What makes one company more successful than another? Is it because it has nicer office buildings, newer research labs, or better manufacturing equipment? If it is the differences in people that create differences in corporate value, then the HR function (though not necessarily the HR department) is critical to a corporation’s success. Clearly line managers have an important role in hiring, developing, and motivating the people that can make an organization successful. Perhaps surprisingly it is the role of human resource managers in this process that is less clear. Should human resource managers have primarily an administrative role focusing on the processing of transactions and compliance with regulations? Should human resource managers be business partners charged with developing and maintaining a workforce with the specific capabilities required to execute their firm’s business strategy? Or should human resource managers be true strategic partners participating along with top management, and their counterparts from other functional areas, in the actual development and monitoring of a firm’s business strategy? In many organizations HR departments play only one or two of these three roles.
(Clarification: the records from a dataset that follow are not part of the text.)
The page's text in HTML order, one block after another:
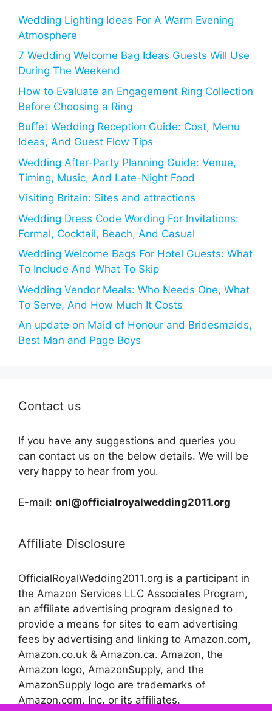
Wedding Lighting Ideas For A Warm Evening
Atmosphere
7 Wedding Welcome Bag Ideas Guests Will Use
During The Weekend
How to Evaluate an Engagement Ring Collection
Before Choosing a Ring
Buffet Wedding Reception Guide: Cost, Menu
Ideas, And Guest Flow Tips
Wedding After-Party Planning Guide: Venue,
Timing, Music, And Late-Night Food
Visiting Britain: Sites and attractions
Wedding Dress Code Wording For Invitations:
Formal, Cocktail, Beach, And Casual
Wedding Welcome Bags For Hotel Guests: What
To Include And What To Skip
Wedding Vendor Meals: Who Needs One, What
To Serve, And How Much It Costs
An update on Maid of Honour and Bridesmaids,
Best Man and Page Boys
Contact us
If you have any suggestions and queries you
can contact us on the below details. We will be
very happy to hear from you.
E-mail: onl@officialroyalwedding2011.org
Affiliate Disclosure
OfficialRoyalWedding2011.org is a participant in
the Amazon Services LLC Associates Program,
an affiliate advertising program designed to
provide a means for sites to earn advertising
fees by advertising and linking to Amazon.com,
Amazon.co.uk & Amazon.ca. Amazon, the
Amazon logo, AmazonSupply, and the
AmazonSupply logo are trademarks of
Amazon.com, Inc. or its affiliates.
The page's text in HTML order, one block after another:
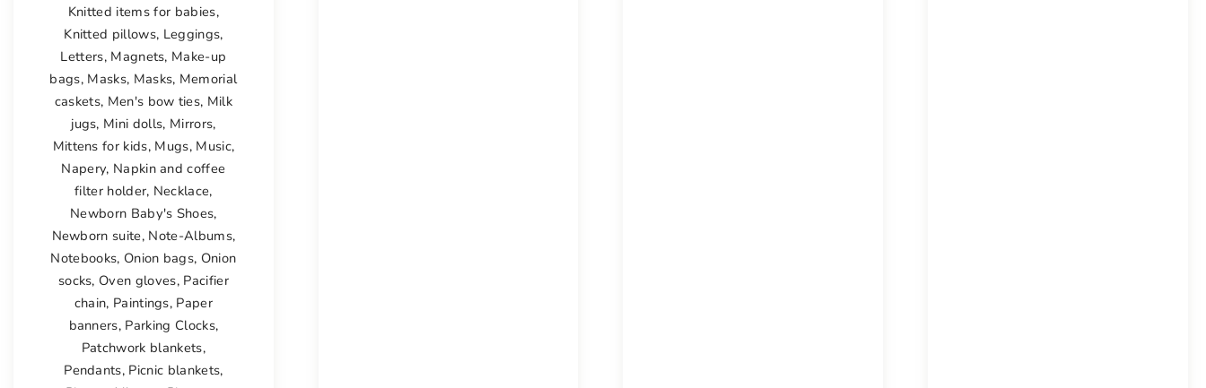
Knitted items for babies,
Knitted pillows, Leggings,
Letters, Magnets, Make-up
bags, Masks, Masks, Memorial
caskets, Men's bow ties, Milk
jugs, Mini dolls, Mirrors,
Mittens for kids, Mugs, Music,
Napery, Napkin and coffee
filter holder, Necklace,
Newborn Baby's Shoes,
Newborn suite, Note-Albums,
Notebooks, Onion bags, Onion
socks, Oven gloves, Pacifier
chain, Paintings, Paper
banners, Parking Clocks,
Patchwork blankets,
Pendants, Picnic blankets,

It is a premise of this book that many firms fail to achieve their maximum success because they do not utilize their HR departments optimally. It must be acknowledged, however, that line managers may be underutilizing their HR departments because they are not confident that HR can perform at higher levels.

Is HR Weakest in the Most Critical Areas?

A study conducted by the Corporate Leadership Council (CLC)1 found that in the opinion of the 16,000 line managers who were surveyed, fewer than one in five HR business partners were highly effective in their strategy roles. That’s a statement that the HR profession should find troubling. The good news is that there’s lots of room for improvement, and we know how to generate those improvements. The CLC study also estimated the relationship between HR staff competencies and degree of success as a strategic partner. Their findings are summarized in Exhibit 1-1. Each vertical bar represents an estimate of the maximum impact on strategic role effectiveness of a particular HR capability. The maximum impact was calculated by comparing the strategic role performance of individuals rated high and individuals rated low on each capability. Of far greater importance than expertise in any HR specialization was overall business acumen. What are the implications of that statement for the way you select and train HR professionals? Does it mean you don’t need individuals with specialized training or experience in HR? No, but it suggests that while specialized HR skills are necessary, they are not sufficient.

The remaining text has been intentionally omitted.